* Task requirements *
An exact copy is all that is wanted: the lines from the one with "const response = await" through the end of the listing below, both included, minus any pictures.

=======

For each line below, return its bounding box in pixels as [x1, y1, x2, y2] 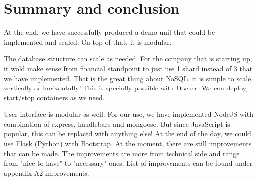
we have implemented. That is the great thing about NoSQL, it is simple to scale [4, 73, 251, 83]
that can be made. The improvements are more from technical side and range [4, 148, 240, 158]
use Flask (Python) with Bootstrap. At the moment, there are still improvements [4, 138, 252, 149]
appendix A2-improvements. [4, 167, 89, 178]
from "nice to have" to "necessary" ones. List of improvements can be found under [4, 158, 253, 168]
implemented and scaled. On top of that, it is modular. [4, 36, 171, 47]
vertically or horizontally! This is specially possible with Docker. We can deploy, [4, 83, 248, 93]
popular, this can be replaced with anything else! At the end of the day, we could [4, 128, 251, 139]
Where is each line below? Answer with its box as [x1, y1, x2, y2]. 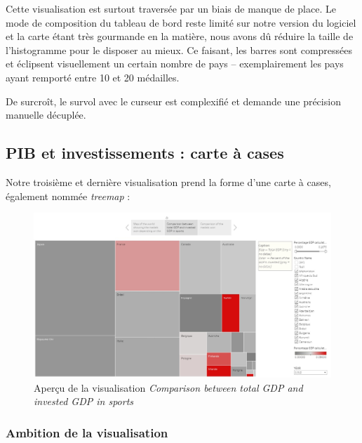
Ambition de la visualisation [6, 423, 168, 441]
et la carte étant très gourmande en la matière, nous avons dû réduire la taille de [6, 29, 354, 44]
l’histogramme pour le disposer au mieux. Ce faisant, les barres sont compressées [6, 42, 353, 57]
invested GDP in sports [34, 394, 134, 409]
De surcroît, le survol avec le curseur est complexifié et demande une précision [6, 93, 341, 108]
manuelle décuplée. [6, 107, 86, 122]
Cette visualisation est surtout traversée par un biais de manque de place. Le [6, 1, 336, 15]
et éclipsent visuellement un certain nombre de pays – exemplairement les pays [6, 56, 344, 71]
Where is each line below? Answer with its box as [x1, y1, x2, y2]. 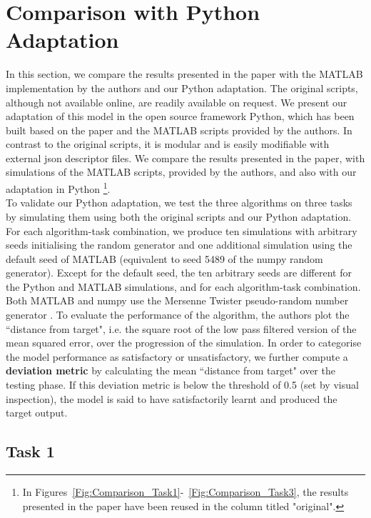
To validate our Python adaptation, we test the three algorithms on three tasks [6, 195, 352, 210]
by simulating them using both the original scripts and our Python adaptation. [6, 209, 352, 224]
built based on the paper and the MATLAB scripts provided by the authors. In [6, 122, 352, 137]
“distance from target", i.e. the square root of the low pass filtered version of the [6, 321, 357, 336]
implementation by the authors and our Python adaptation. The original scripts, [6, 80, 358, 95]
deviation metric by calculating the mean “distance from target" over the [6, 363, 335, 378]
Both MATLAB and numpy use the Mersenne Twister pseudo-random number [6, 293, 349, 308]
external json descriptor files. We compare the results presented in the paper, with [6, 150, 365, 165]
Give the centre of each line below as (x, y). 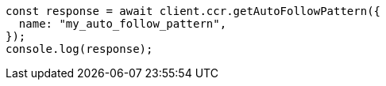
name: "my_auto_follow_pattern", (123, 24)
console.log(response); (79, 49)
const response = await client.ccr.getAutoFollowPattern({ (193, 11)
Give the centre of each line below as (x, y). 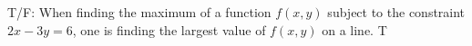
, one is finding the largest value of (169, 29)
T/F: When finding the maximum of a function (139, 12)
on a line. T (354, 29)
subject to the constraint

=======

* Answer to the exercise *
const response = await client.ccr.getAutoFollowPattern({ (193, 11)
Give the centre of each line below as (x, y). 
, one is finding the largest value of (169, 29)
T/F: When finding the maximum of a function (139, 12)
on a line. T (354, 29)
subject to the constraint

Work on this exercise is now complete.